The most common interpretation posits that the sacrifice was an offering of thanks to the god of medicine for the relief from the suffering of life.
An alternative interpretation posits that the sacrifice to Asclepius, who had special healing powers, including the ability to bring the dead back to life, revolved around the resurrection of an idea rather than flesh and blood.
A conversation between Socrates and one of his followers, Phaedo, who was mourning the death of Socrates well before the drinking of the poison hemlock, gives us some insight into the alternative interpretation of the sacrifice.
Once again, from Plato’s “Phaedo”:
“Tomorrow, Phaedo, you will perhaps be cutting off these beautiful locks of yours [as a sign of mourning]?”
“Yes, Socrates,” I replied, “I guess I will.”He shot back; “No, you will not if you listen to me.”
“So, what will I do?” I said.
He replied: “Not tomorrow, but today I will cut off my own hair, and you too will cut off these locks of yours—if our argument [logos] comes to an end for us and we cannot bring it back to life again.”
What matters most to Socrates is not the death of the physical body, but the continued livelihood of the argument, or logos (which literally translates to “word”).

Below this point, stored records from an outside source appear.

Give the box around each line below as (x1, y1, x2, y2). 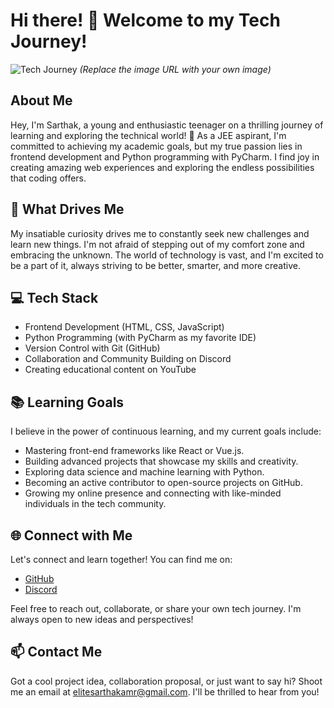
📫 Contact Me (10, 644, 103, 661)
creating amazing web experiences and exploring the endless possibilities (10, 161, 315, 173)
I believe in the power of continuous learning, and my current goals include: (10, 425, 322, 438)
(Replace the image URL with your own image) (79, 63, 272, 75)
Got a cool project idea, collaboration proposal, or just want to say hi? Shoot (10, 675, 323, 687)
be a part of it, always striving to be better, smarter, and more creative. (10, 259, 301, 271)
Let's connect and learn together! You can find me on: (10, 554, 233, 565)
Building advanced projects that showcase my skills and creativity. (24, 455, 299, 468)
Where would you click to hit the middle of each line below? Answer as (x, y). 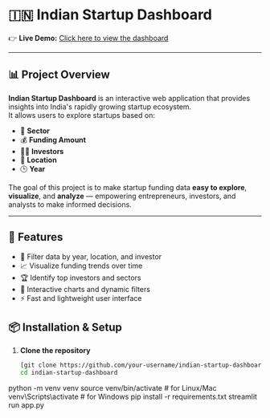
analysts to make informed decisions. (70, 204)
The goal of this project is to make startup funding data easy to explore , (128, 187)
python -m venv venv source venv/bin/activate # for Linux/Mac (112, 388)
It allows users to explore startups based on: (82, 115)
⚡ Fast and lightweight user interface (81, 298)
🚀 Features (36, 237)
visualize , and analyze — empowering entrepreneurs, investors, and (122, 196)
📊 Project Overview (59, 75)

The concept of free speech and discourse was worth dying for in his eyes.
The willingness to sacrifice everything for the sake of principles is the proof-of-work that the principles were carefully cultivated in the first place and are worth adhering to in the face of adversity.
Bitcoin Fixes This
So, where does that leave us?
I am appalled at the damage caused by reckless, myopic public policy decisions. I fear that the long-term physical, psychological, emotional and societal consequences will be impossible to properly quantify but will undoubtedly echo well into the future.

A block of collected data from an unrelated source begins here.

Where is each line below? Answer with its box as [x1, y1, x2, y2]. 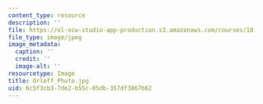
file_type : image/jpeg [8, 33, 82, 41]
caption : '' [15, 48, 55, 56]
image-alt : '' [15, 63, 61, 70]
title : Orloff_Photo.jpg [8, 77, 89, 84]
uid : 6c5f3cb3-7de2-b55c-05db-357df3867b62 [8, 84, 153, 92]
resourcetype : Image [8, 70, 76, 77]
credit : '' [15, 56, 51, 63]
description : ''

Perhaps we can find solace in the exposure of the unhinged madness of the parasite class, the continued awakening of the collective subconscious and the strengthened resolve of the remnant.
As for me, I find myself leaping wholeheartedly into the great unknown, much like Socrates.
I have experienced a painful yet illuminating career death and ego death. After much contemplation, I have come to terms with my decision.
In the end, it was Bitcoin that renewed my sense of hope and optimism.
It provided me with a safety net and allowed me to walk away from a potentially cataclysmic situation without compromising my principles.
It is my hope that a transition to a world on a Bitcoin standard will properly realign incentives and re-center the focus of medicine on the doctor-patient relationship.
Until then, I will be dedicating my life to bitcoin; a vocation that revolves around the well-being of others.